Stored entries
* * *
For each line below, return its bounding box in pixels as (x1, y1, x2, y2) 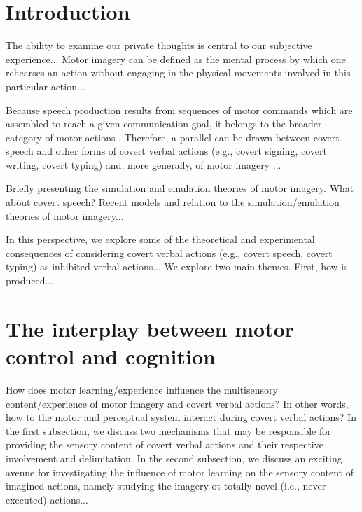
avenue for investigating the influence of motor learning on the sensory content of (6, 464, 354, 479)
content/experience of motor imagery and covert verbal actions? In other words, (6, 396, 349, 410)
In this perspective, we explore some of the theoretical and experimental (6, 232, 315, 247)
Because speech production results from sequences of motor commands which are (6, 102, 353, 117)
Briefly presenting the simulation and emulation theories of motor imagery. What (6, 181, 354, 195)
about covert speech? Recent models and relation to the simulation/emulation (6, 195, 340, 209)
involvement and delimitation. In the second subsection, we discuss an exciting (6, 450, 342, 465)
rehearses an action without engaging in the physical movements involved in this (6, 65, 351, 80)
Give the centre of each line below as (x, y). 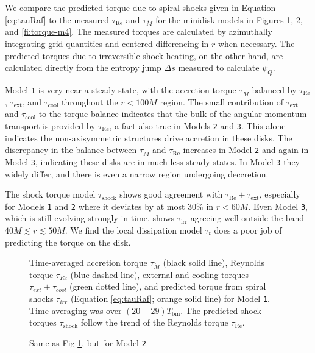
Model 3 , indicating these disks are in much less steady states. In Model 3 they (152, 161)
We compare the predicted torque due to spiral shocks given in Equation (140, 7)
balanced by (274, 89)
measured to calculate (219, 67)
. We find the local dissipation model (133, 230)
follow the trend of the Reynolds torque (154, 322)
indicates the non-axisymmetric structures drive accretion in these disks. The (149, 137)
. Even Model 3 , (278, 206)
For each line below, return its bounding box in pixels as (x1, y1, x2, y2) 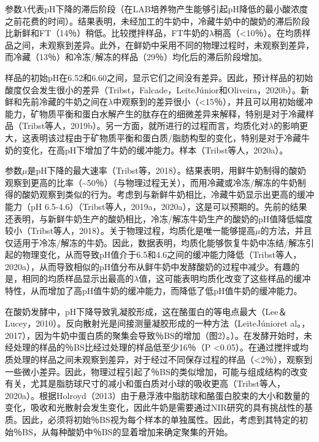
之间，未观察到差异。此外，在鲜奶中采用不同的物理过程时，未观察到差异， (13, 38, 314, 51)
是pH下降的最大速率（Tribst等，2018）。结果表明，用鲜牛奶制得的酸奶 (27, 164, 306, 177)
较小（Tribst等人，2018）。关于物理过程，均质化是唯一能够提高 (5, 224, 256, 237)
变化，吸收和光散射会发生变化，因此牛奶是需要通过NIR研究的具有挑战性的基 (5, 401, 313, 414)
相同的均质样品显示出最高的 (21, 272, 134, 285)
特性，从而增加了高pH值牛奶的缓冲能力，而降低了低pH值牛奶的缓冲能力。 (5, 284, 302, 297)
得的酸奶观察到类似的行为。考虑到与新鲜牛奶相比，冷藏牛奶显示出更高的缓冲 (5, 188, 314, 201)
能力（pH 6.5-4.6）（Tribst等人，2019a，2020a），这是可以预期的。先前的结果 (5, 200, 307, 212)
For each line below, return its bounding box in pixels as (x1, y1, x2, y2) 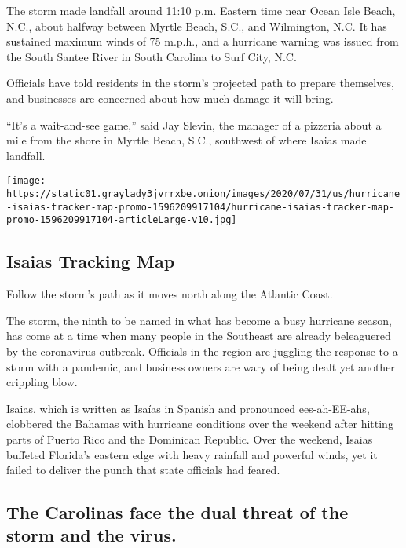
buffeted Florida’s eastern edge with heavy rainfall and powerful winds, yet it (6, 446, 378, 462)
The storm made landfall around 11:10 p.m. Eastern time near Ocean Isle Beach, (6, 2, 396, 18)
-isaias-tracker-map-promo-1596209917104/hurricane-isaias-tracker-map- (6, 201, 394, 213)
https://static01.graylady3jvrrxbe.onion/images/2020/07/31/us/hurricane (6, 188, 401, 199)
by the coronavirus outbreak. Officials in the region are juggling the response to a (6, 342, 398, 359)
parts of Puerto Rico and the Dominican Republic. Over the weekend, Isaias (6, 430, 373, 447)
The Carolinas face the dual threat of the (6, 500, 349, 524)
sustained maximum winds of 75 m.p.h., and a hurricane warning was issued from (6, 33, 399, 49)
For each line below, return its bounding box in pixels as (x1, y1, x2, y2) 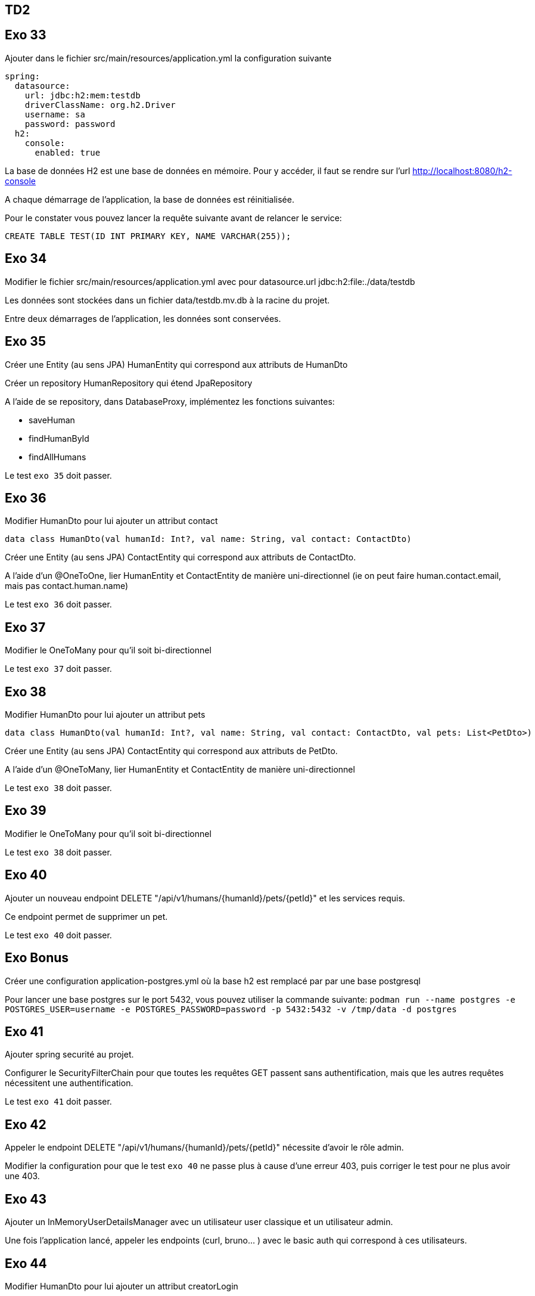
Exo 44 (5, 1255, 47, 1271)
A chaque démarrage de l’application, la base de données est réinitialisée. (5, 194, 294, 204)
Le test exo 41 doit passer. (5, 1096, 112, 1107)
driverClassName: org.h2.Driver (24, 100, 176, 110)
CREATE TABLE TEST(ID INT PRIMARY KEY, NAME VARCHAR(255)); (5, 231, 291, 241)
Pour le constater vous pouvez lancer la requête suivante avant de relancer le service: (5, 212, 342, 223)
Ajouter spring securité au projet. (5, 1049, 134, 1060)
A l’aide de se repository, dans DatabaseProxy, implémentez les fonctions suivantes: (5, 396, 335, 407)
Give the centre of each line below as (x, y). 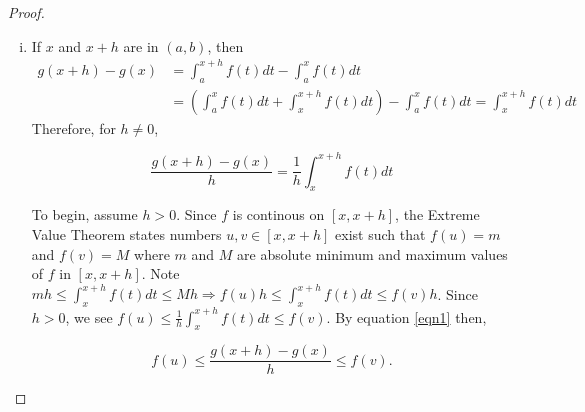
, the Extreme (437, 214)
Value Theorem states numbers (126, 234)
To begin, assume (84, 214)
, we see (89, 316)
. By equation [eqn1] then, (406, 316)
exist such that (380, 234)
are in (141, 45)
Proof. (26, 12)
* * *
--- What is being asked ---
In the entries above, which lines run from the one with "parts of Puerto" up to and including the one with "CREATE TABLE TEST(ID"? Write them out exactly, without the pictures.

--- Solved problem ---
parts of Puerto Rico and the Dominican Republic. Over the weekend, Isaias (6, 430, 373, 447)
The Carolinas face the dual threat of the (6, 500, 349, 524)
sustained maximum winds of 75 m.p.h., and a hurricane warning was issued from (6, 33, 399, 49)
For each line below, return its bounding box in pixels as (x1, y1, x2, y2) 
Exo 44 (5, 1255, 47, 1271)
A chaque démarrage de l’application, la base de données est réinitialisée. (5, 194, 294, 204)
Le test exo 41 doit passer. (5, 1096, 112, 1107)
driverClassName: org.h2.Driver (24, 100, 176, 110)
CREATE TABLE TEST(ID INT PRIMARY KEY, NAME VARCHAR(255)); (5, 231, 291, 241)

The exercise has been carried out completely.